Tarihi Eser Kaçakçılığı
Tanzimat Fermanı ve 30 yıl sonrada Islahat Fermanı’nın hazırlanmasında büyük rolü bulunan İngiliz Sefiri Lord Stradford,yakın tarihimizde çok önemli bir isimdir. Bir de Layard var. bizim tarihimizle meşgul olan bu iki İngiliz sefirine dikkat etmeleri lazım. Çünkü soygun bunlarla başlıyor.
Lord Stradford, İş Bankası’nın yayınladığı hatıralarında: “Bu imaratorluk bir yamalı bohçadır, her tarafından dağılıyor, çözülüyor. Kim ne koparırsa kârdır. Bulduğunuz her şeyi alın, ne yaparsanız yapın. Avrupa müzelerine taşıyın. Çünkü ziyan olacak” diyor.
Bu Lord, Bodrum’daki meşhur Karya Kralı’nm mezarım kaçıran,Maselyum alınlığını götüren kişi. Onun çırağı olan Layard da Ninova’yı soyan adamdır. Bugün British Museum’u teşkil eden büyük kolleksiyonlar bu ikisinin gayretleriyle Türkiye’den soyulup götürüldü.

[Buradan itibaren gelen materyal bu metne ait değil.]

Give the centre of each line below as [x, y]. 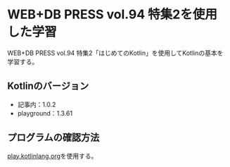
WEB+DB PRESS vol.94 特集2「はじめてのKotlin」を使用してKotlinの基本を [115, 53]
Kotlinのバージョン [48, 86]
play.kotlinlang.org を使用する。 [52, 156]
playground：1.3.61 [45, 113]
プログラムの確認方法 [53, 138]
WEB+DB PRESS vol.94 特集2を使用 [113, 14]
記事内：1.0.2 [37, 104]
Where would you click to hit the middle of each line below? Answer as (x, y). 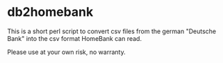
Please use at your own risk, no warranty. (67, 52)
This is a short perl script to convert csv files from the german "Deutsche (112, 31)
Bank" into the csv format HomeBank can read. (75, 38)
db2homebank (50, 12)

Vaktiyle bu eserleri, bilhassa camileri, değer koyarak satmışlar. Rahmetli hattat Necmettin Okyay, Ayasofya Camii’nin minaresinin satıldığını söylerdi. Bu minareyi Sultanahmet şekercisi almış, şeker deposu yapmış. Şeker çuvallarını oraya koyarmış.
En büyük satış, en büyük tahrip de Cumhuriyet devrinde olmuş. Bu devirde Anadolu yakasındaki mevcut vakıfların büyük bir bölümü satılmış. Mesela, Üsküdar’da Sinan’ın orta yerde duran o koskoca hamamı satılmış.
Süleymaniye ve Yeni Cami’ye ve bir çok camiye “şu değeri var” diye fiyat biçmişler. O değerleri tesbit eden kişiyi tanırım. Şakir Çetiner Şimdi vefat etmiştir. O anlatırdı. Nitekim Süleymaniye caminin hamamı satılmıştır, bu gün şahıs malıdır.